Hadoop - Hbase
Use Apache HBase when you need random, realtime read/write access to your Big Data.
主要特性
- 支持随机+实时的大数据读写
- 适合数据量非常大的场景,亿级别的数据
- 数据(可以)存储在HDFS上(支持分布式)
- 是面向列的非关系型数据库 NoSQL
其它属性
- 开源
- 多版本
- 来源自Google的Bigtable
参考 -> https://hbase.apache.org/
技术特点
- 面向列:列族(可以存放多个列),列族/列独立索引
- 稀疏:对于空的列,不会占用存储空间
- 数据类型单一: byte / string
- 无模式:每一行的的数据对应的列不一定相同,每行的列可以动态添加
- 数据多版本
HBase v.s RDBMS
- 数据类型不同 (HBase只支持String)
- 数据操作不同 (HBase不支持关联查询 join )
- 存储模式不同 (HBase是行式存储)
- 事务操作不同
- 数据量不同
HBase数据结构
- Row Key 行键
- Column Family 列族
- Column Qualifier 列
- Timestamp 时间戳
- Value 值
实战 - Hello World
参考 -> http://abloz.com/hbase/book.html
下载 + 解压
wget https://downloads.apache.org/hbase/stable/hbase-2.2.5-bin.tar.gz
http://www.apache.org/dyn/closer.cgi/hbase/
配置
.bash_profile
export HBASE_HOME=/root/hbase/hbase-2.2.5
export PATH=$HBASE_HOME/bin:$PATH
conf/hbase-site.xml
<?xml version="1.0"?>
<?xml-stylesheet type="text/xsl" href="configuration.xsl"?>
<!--单机模式-->
<configuration>
<property>
<name>hbase.rootdir</name>
<value>file:///home/hbase/save</value>
</property>
</configuration>
<!--伪分布式模式-->
<configuration>
<property>
<name>hbase.rootdir</name>
<value>hdfs://hadoop000:9000/hbase</value>
<description>The directory shared by RegionServers.
</description>
</property>
<property>
<name>dfs.replication</name>
<value>1</value>
<description>The replication count for HLog & HFile storage.
Should not be greater than HDFS datanode count.
</description>
</property>
</configuration>
<!--完全分布式模式-->
<configuration>
<property>
<name>hbase.rootdir</name>
<value>hdfs://hadoop000:9000/hbase</value>
<description>The directory shared by RegionServers.
</description>
</property>
<property>
<name>hbase.cluster.distributed</name>
<value>true</value>
<description>The mode the cluster will be in.

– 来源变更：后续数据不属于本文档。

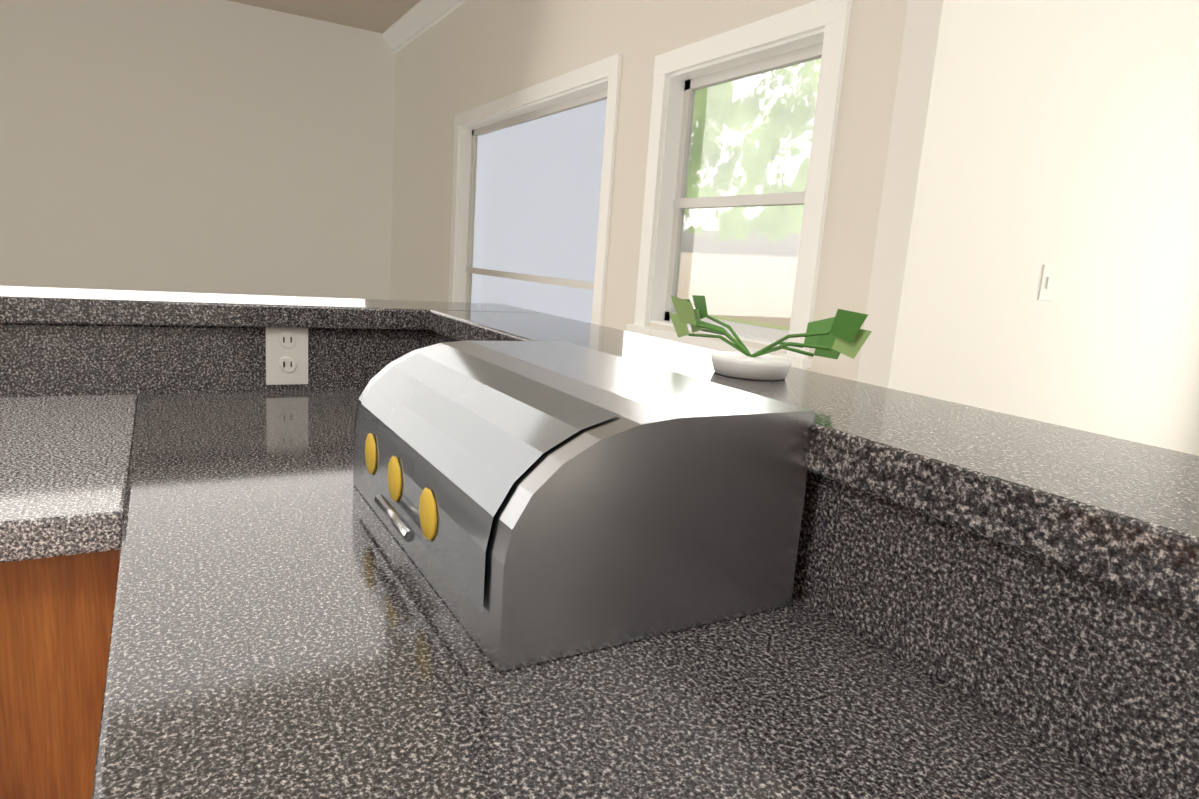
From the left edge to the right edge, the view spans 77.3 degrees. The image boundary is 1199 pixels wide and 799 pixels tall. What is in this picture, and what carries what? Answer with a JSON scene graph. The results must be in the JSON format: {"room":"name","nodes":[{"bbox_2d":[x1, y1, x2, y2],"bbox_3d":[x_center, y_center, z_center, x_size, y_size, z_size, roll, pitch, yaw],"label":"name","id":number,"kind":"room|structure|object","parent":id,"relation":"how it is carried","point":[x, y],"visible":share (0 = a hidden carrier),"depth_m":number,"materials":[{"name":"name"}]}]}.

Possible values are
false: standalone and pseudo-distributed setups with managed Zookeeper
true: fully-distributed with unmanaged Zookeeper Quorum (see hbase-env.sh)
</description>
</property>
<property>
<name>hbase.zookeeper.quorum</name>
<value>hadoop000:2181</value>
<description>The directory shared by region servers.</description>
</property>
</configuration>
conf/hbase-env.sh
export JAVA_HOME=/home/java/jdk_1.8
export HBASE_MANAGES_ZK=false
regionservers
hadoop000
Shell访问
启/停 Server
$ ./bin/start-hbase.sh
$ ./bin/stop-hbase.sh
-> HMaster
-> HRegionServer
启/停 Client
$ ./bin/hbase shell
> exit
常用命令
version
status
Create table
> list
> create 'member', 'info'
> count 'member'
> desc 'member'
> put 'member', 'alice', 'info:name', 'Alice Wang'
> put 'member', 'alice', 'info:age', '20'
> put 'member', 'alice', 'info:addr', 'BJ'
Scan + Get
> scan 'member'
> get 'member', 'alice'
Disable + Drop
> delete 'member', 'info:addr'
> deleteall 'member', 'alice'
> disable 'member'
> drop 'member'
> truncate 'member'
Web访问
version < 0.98, port: 16010
version >= 0.98, port: 60010
实战 - Java API
pom.xml
<dependency>
<groupId>org.apache.hbase</groupId>
<artifactId>hbase-client</artifactId>
<version>${hbase.version}</version>
</dependency>
<dependency>
<groupId>org.apache.hbase</groupId>
<artifactId>hbase-hadoop2-compat</artifactId>
<version>${hbase.version}</version>
</dependency>
<dependency>
<groupId>org.apache.hbase</groupId>
<artifactId>hbase-server</artifactId>
<version>${hbase.version}</version>
</dependency>
App - Basic
import org.apache.hadoop.conf.Configuration;
import org.apache.hadoop.hbase.*;
import org.apache.hadoop.hbase.client.*;
import org.apache.hadoop.hbase.filter.*;
import org.apache.hadoop.hbase.util.Bytes;
import org.junit.After;
import org.junit.Assert;
import org.junit.Before;
import org.junit.Test;
import java.io.IOException;
import java.util.ArrayList;
import java.util.List;
public class HBaseApp {
Connection connection = null;
Table table = null;
Admin admin = null;
String tableName = "my_hbase_java_api";
@Before
public void setUp() {
Configuration configuration = new Configuration();
configuration.set("hbase.rootdir", "hdfs://hadoop000:8020/hbase");
configuration.set("hbase.zookeeper.quorum", "hadoop000:2181");
try {
connection = ConnectionFactory.createConnection(configuration);
admin = connection.getAdmin();
Assert.assertNotNull(connection);
Assert.assertNotNull(admin);
} catch (IOException e) {
e.printStackTrace();
}
}
@Test
public void getConnection() {
}
private void printResult(Result result) {
for (Cell cell : result.rawCells()) {
System.out.println(Bytes.toString(result.getRow()) + "\t "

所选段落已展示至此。